So I've been seeing this girl pretty casually for the past three months, and I've decided to end it.
It's absolutely amazing when we're together, and I have no doubt that we both really like each other. I'm ending it because she keeps making me think I'm being ghosted.
I'd text her, then I wouldn't get a response for days and it'd make me think that she clearly isn't interested. Which would be perfectly fine. I'd then start moving on emotionally, and then she'd respond with something super thoughtful, affectionate, and enthusiastic. At this point I've already somewhat let go of the relationship and need to rebuild those feelings. We'd see then see each other, have an amazing time, I'd text her, and the cycle would repeat. It feels like she's keeping me at arms length and it's making it hard for me to get emotionally invested in her and take the relationship seriously. She invited me to her place to for drinks with her family after our last date, which to me is a pretty big step and indicates that she wants to get serious. But then, ghosted.
The final straw was when she texted me on Wednesday to invite to a family dinner on Friday. I told her I had to just check my schedule because I may have had family commitments of my own. I ended up being available, and sent her message on Thursday asking if we're confirmed for dinner with her fam. I didn't hear from her until Friday at around 15:00 the time and place for the dinner. I didn't go because again, I thought I wasn't going to get a response so I made other plans. I also think it was quite rude and disrespectful to leave me hanging like that.
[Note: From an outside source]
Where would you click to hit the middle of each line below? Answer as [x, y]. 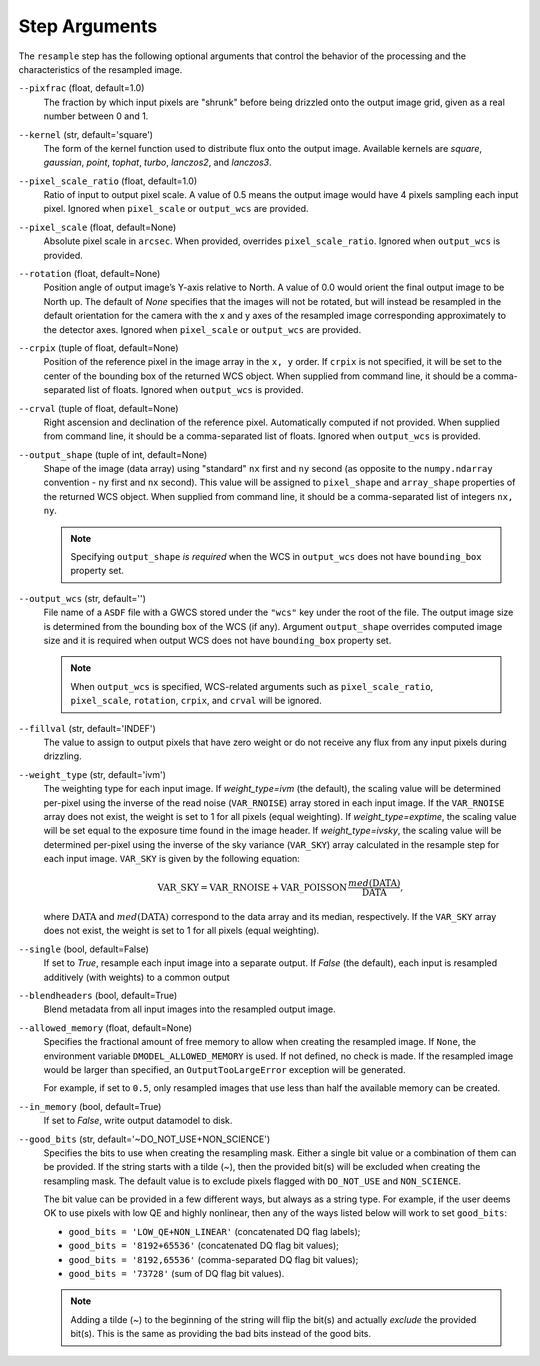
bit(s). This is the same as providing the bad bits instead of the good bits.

Some more context: I'm moving overseas in the next few months. I've planned this move for a long time and I was upfront about with her about it from the beginning. My goal for this relationship was to make it as beautiful as possible for as long as possible. Yes, I'd be sad when it inevitably ended, but I'd deeply cherish the memories we had together and have no regrets.
I've spoken to her about this texting issue and she listened and understood where I was coming from. She said she'd work on it, which she did for about three days until ultimately falling back in to her old behavior. This texting issue is what's killing it for me and I'm at the point where I'd rather end the relationship now than have this split energy.
I think she's afraid of getting too attached to me knowing that I'm leaving, which I understand completely. But I want more out of the relationship than she seems to be able to give.
So knowing the context, how do I break up with her over this? I want to be honest with her, but at the same time I don't want to blame her even though it's ultimately her behavior that's driven me to this...
tl;dr: Girl I'm seeing doesn't text me in a reasonable amount of time and I want to break up with her because of it.